Massif des Vosges: pourquoi la réouverture de la route des Crêtes fait débat

Fermeture hivernale terminée pour la route des Crêtes. Cette voie très touristique de plus de 70 kilomètres située dans le massif des Vosges rouvre ce vendredi, au plus grand bonheur des touristes.
Elle est notamment largement empruntée par les adeptes de moto, qui peuvent profiter du paysage vosgien sur une route bien entretenue qui s'étend de Sainte-Marie-aux-Mines à Cernay.
Les motards pointés du doigt
Problème: leur présence fait débat. Les passages incessants des moteurs bruyants sont accusés de perturber la biodiversité du massif, empêchant notamment la réintroduction de grands tétras, oiseaux nichant dans les montagnes.
"Les Vosges attirent tout particulièrement les motards qui veulent faire de la vitesse", explique Dominique Humbert, président de SOS Massif des Vosges, sur le plateau d'Alsace Politiques ce jeudi. "Ce n'est pas une minorité, il y a une concentration de motards bruyants sur les Vosges", martèle-t-il.
La Fédération française des motards en colère se défend et rappelle faire constamment de la prévention: "On fait des opérations de partage de la route et du respect des autres utilisateurs, des opérations de sensibilisation avec la gendarmerie par rapport au bruit", énumère Michel Esselin, coordinateur de la FFMC 67.
"On est en train de transformer le massif en parc d'attractions"
À cela s'ajoutent les incivilités des randonneurs, les dépassements de vitesse sur la route et le tourisme jugé trop massif pour protéger correctement l'environnement vosgien.

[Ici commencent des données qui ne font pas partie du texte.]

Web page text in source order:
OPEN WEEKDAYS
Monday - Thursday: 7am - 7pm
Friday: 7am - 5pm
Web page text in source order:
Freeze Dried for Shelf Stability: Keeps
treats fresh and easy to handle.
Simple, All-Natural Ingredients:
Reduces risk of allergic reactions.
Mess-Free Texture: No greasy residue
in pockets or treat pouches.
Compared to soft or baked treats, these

"On est dans une politique de loisirs, au-delà d'une politique touristique, dans laquelle on est en train, de façon insensible et de plus en plus rapide, de transformer le massif en parc d'attractions", estime Dominique Humbert.

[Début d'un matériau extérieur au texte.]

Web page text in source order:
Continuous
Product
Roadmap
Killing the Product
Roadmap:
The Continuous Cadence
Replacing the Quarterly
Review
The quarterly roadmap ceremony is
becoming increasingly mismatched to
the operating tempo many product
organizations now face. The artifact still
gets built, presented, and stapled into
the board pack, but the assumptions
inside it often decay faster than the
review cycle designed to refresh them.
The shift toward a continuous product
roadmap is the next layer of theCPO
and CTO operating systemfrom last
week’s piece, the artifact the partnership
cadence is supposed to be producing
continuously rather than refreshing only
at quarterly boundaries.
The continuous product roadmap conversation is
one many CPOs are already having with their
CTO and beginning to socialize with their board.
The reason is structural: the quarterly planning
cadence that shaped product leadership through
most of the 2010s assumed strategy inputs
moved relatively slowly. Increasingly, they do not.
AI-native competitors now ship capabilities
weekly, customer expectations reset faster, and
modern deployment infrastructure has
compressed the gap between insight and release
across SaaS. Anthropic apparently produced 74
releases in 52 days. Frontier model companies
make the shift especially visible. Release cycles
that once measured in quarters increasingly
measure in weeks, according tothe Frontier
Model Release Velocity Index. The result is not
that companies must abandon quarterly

Les défenseurs du massif des Vosges demandent entre autres la fermeture de certains tronçons de la route des Crêtes pour remédier au problème, bien qu'elle soit déjà fermée la moitié de l'année. SOS Massif des Vosges veut l'instauration de "mesures structurelles" concrètes.
Le Conseil scientifique régional du patrimoine naturel (CSRPN) a par ailleurs rendu un avis dans ce sens en mars dernier. Alors que l'instance rendait un avis sur la demande d’autorisation d’introduction dans le milieu naturel de grands tétras par le comité Grand Tétras Massif des Vosges, elle a estimé que "les conditions indispensables au rétablissement d’une population viable ne sont à l’évidence pas réunies".
D'après le CSRPN, les "dérangements humains" sont l'une des causes qui a conduit au déclin de ces oiseaux dans les Vosges, provoquant un "déséquilibre de l'écosystème".
Les aménagements touristiques en pleine croissance sont également pointés du doigt. Certains usages ne sont "clairement pas compatibles avec des objectifs de conservation", estime l'instance scientifique.
Arriver à faire cohabiter biodiversité et tourisme
Toutefois, il est impossible pour le département de condamner la route des Crêtes: "On n'a pas l'intention de fermer des routes et du réseau", tranche Jean-Philippe Maurer, conseiller d'Alsace en charge des réseaux et mobilités.
"Il y a des endroits avec un calme absolu et des endroits plus circulés. [...] Le massif des Vosges est un massif de liaison, avec une présence humaine, avec une activité économique. Il est attractif."
Néanmoins, l'élu admet qu'il "faut arriver à conjuguer plusieurs usages". Pour Jean-Philippe Maurer, il y a nécessité à évoluer vers "un usage quatre saisons" afin d'éviter un afflux de personnes durant une courte période et ainsi répartir la venue des touristes. "On peut cohabiter dans ce massif des Vosges", ajoute sur le même plateau Christophe Bergamini, directeur de l'office de tourisme de la vallée de Kaysersberg.
VTT, randonnées, activités ludiques... L'office de tourisme explique qu'elle essaie au maximum de réduire l'impact de l'activité humaine sur le massif. Tourisme et biodiversité semblent donc devoir se développer en parallèle dans les Vosges. "Il est important que l'on sache ce que l'on veut faire du massif", conclut le président d'association Dominique Humbert.